▶

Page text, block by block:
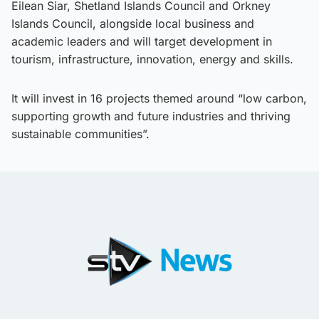
Eilean Siar, Shetland Islands Council and Orkney
Islands Council, alongside local business and
academic leaders and will target development in
tourism, infrastructure, innovation, energy and skills.
It will invest in 16 projects themed around “low carbon,
supporting growth and future industries and thriving
sustainable communities”.
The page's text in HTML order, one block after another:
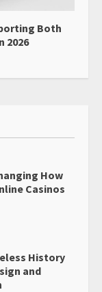
Both
2026
How
Casinos
History
and
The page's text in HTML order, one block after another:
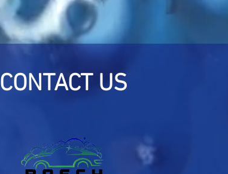
CONTACT US
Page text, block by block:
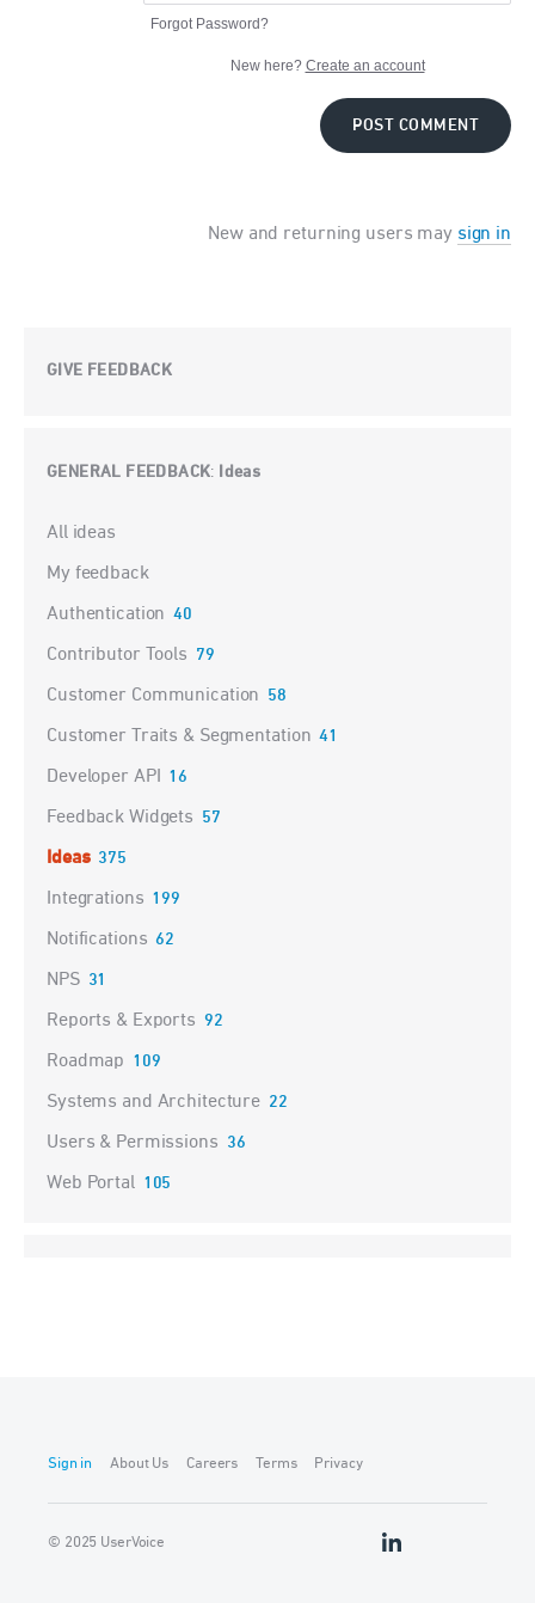
Forgot Password?
New here? Create an account
POST COMMENT
New and returning users may sign in
GIVE FEEDBACK
GENERAL FEEDBACK: Ideas
Categories
All ideas
My feedback
Authentication 40
Contributor Tools 79
Customer Communication 58
Customer Traits & Segmentation 41
Developer API 16
Feedback Widgets 57
Ideas 375
Integrations 199
Notifications 62
NPS 31
Reports & Exports 92
Roadmap 109
Systems and Architecture 22
Users & Permissions 36
Web Portal 105
Sign in About Us Careers Terms Privacy
© 2025 UserVoice

◀

◆ **YOUR OBJECTIVE**
Wherever an image appears, omit it; copy the rest of the records exactly.

◆ **OUTPUT FOR THIS EXERCISE**
Page text, block by block:
Eilean Siar, Shetland Islands Council and Orkney
Islands Council, alongside local business and
academic leaders and will target development in
tourism, infrastructure, innovation, energy and skills.
It will invest in 16 projects themed around “low carbon,
supporting growth and future industries and thriving
sustainable communities”.
The page's text in HTML order, one block after another:
Both
2026
How
Casinos
History
and
The page's text in HTML order, one block after another:
CONTACT US
Page text, block by block:
Forgot Password?
New here? Create an account
POST COMMENT
New and returning users may sign in
GIVE FEEDBACK
GENERAL FEEDBACK: Ideas
Categories
All ideas
My feedback
Authentication 40
Contributor Tools 79
Customer Communication 58
Customer Traits & Segmentation 41
Developer API 16
Feedback Widgets 57
Ideas 375
Integrations 199
Notifications 62
NPS 31
Reports & Exports 92
Roadmap 109
Systems and Architecture 22
Users & Permissions 36
Web Portal 105
Sign in About Us Careers Terms Privacy
© 2025 UserVoice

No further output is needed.